The Ukrainian military said the Azovstal defenders had completed their mission just by forcing the Russians to keep on fighting for Mariupol, buying time for Ukrainian forces elsewhere, and their commanders had now been ordered to do what was necessary to “save their lives.”
In a televised address, Zelensky carefully avoided the word defeat and said he hoped to be able to swap the Azovstal prisoners for Russian soldiers captured in Ukraine.
“We hope that we will be able to save the lives of our guys,” he said. “There are severely wounded ones among them. They’re receiving care. Ukraine needs Ukrainian heroes alive.”

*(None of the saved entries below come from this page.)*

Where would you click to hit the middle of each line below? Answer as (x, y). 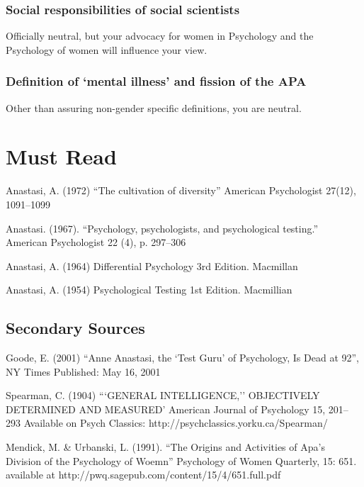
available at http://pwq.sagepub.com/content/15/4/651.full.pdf (143, 475)
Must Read (61, 156)
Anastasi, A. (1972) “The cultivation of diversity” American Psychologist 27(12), (181, 190)
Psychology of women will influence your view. (107, 49)
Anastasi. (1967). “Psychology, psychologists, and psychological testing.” (162, 228)
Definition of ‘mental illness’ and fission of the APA (156, 81)
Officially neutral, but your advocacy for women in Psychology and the (160, 36)
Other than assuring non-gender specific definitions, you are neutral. (154, 107)
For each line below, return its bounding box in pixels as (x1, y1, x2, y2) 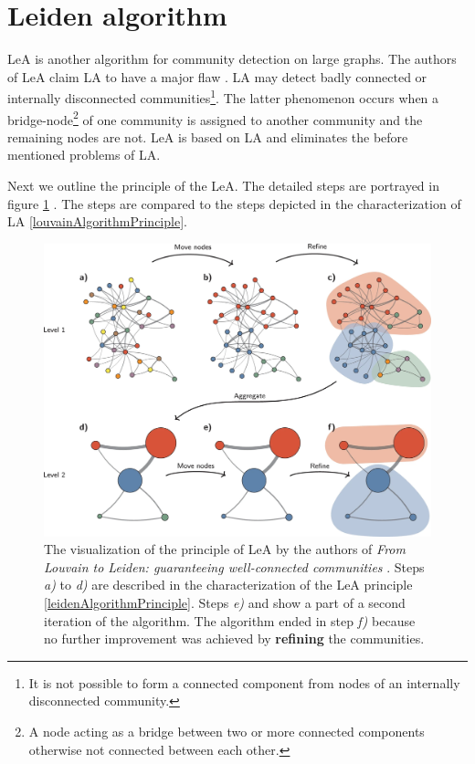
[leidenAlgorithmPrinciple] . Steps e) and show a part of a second (44, 593, 406, 612)
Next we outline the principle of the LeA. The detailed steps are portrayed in (7, 176, 439, 194)
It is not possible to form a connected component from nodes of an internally (28, 673, 460, 692)
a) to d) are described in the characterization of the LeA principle (44, 575, 413, 594)
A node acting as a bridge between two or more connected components (28, 722, 425, 741)
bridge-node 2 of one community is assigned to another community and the (7, 107, 423, 129)
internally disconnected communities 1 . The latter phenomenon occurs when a (7, 86, 439, 107)
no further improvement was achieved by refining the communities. (44, 629, 425, 648)
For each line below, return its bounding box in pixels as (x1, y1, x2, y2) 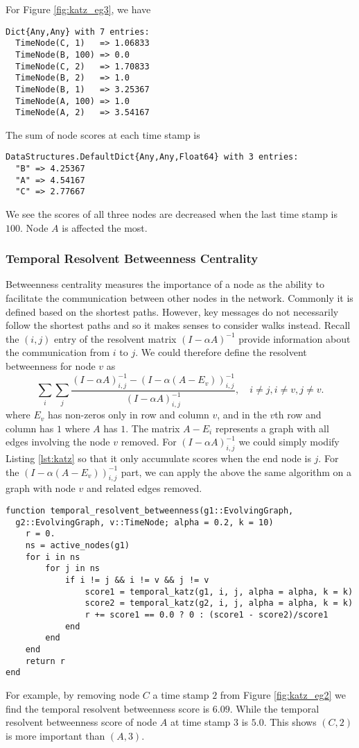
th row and (274, 407, 322, 422)
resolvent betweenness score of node (6, 715, 157, 729)
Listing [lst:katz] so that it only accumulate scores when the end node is (6, 451, 311, 466)
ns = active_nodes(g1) (25, 541, 130, 551)
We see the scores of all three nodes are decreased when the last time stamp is (6, 207, 338, 221)
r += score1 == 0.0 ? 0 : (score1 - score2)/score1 (85, 609, 329, 620)
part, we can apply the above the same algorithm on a (121, 464, 352, 479)
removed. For (121, 434, 177, 449)
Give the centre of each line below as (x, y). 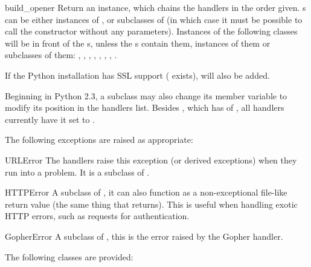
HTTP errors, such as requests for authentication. (97, 216)
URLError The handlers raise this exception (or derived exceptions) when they (151, 160)
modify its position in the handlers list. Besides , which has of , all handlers (145, 107)
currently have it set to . (50, 119)
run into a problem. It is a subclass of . (77, 172)
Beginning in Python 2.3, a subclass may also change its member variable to (146, 95)
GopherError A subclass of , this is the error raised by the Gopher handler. (144, 236)
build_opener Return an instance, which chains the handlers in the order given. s (155, 7)
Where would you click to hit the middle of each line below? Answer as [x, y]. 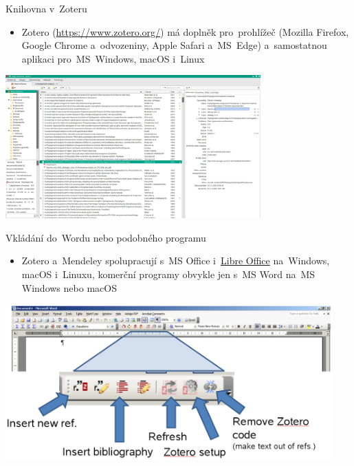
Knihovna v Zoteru [46, 8]
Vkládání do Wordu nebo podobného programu [106, 237]
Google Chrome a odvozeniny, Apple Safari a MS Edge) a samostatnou [174, 45]
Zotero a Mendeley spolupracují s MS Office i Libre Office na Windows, [176, 261]
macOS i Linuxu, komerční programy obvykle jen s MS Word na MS [168, 274]
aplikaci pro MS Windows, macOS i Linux [113, 58]
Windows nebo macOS [69, 287]
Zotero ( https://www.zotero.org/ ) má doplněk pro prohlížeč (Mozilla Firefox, [185, 31]

Russia is likely to drive a hard bargain in any prisoner swap, especially for soldiers from the Azov Regiment, which was set up as a paramilitary militia unit with far-right links during the original 2014 Donbas war. President Vladimir Putin has consistently portrayed his “special operation” in Ukraine as an attempt to “denazify” the country, and Azov has been the target of his TV propagandists.
Within hours of the Azovstal surrender, the Russian Duma was reportedly debating a law that would prevent Azov Regiment prisoners being swapped for Russians. Vyacheslav Volodin, the parliamentary speaker, said “Nazi criminals” should not be exchanged. Lawmaker Leonid Slutzky went even further, demanding a moratorium on the death penalty be lifted to punish the Ukrainian prisoners.
The Azovstal defenders’ families have made widespread international appeals, including to Chinese President Xi Jinping and Pope Francis, for help. One possible evacuation deal involved an offer by President Recep Tayyip Erdogan to give the fighters and their families sanctuary in Turkey.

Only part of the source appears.